### [To do]
Exact transcription of the following records is needed, with every picture dropped.

-- Dataset records follows --

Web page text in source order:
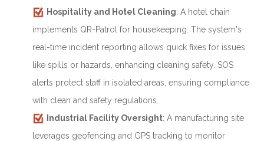
Hospitality and Hotel Cleaning: A hotel chain
implements QR-Patrol for housekeeping. The system's
real-time incident reporting allows quick fixes for issues
like spills or hazards, enhancing cleaning safety. SOS
alerts protect staff in isolated areas, ensuring compliance
with clean and safety regulations.
Industrial Facility Oversight: A manufacturing site
leverages geofencing and GPS tracking to monitor
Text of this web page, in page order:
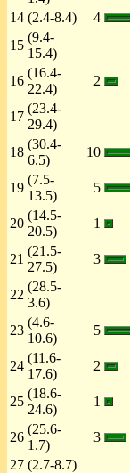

-- Dataset records concluded --

### [Result]
Web page text in source order:
Hospitality and Hotel Cleaning: A hotel chain
implements QR-Patrol for housekeeping. The system's
real-time incident reporting allows quick fixes for issues
like spills or hazards, enhancing cleaning safety. SOS
alerts protect staff in isolated areas, ensuring compliance
with clean and safety regulations.
Industrial Facility Oversight: A manufacturing site
leverages geofencing and GPS tracking to monitor
Text of this web page, in page order:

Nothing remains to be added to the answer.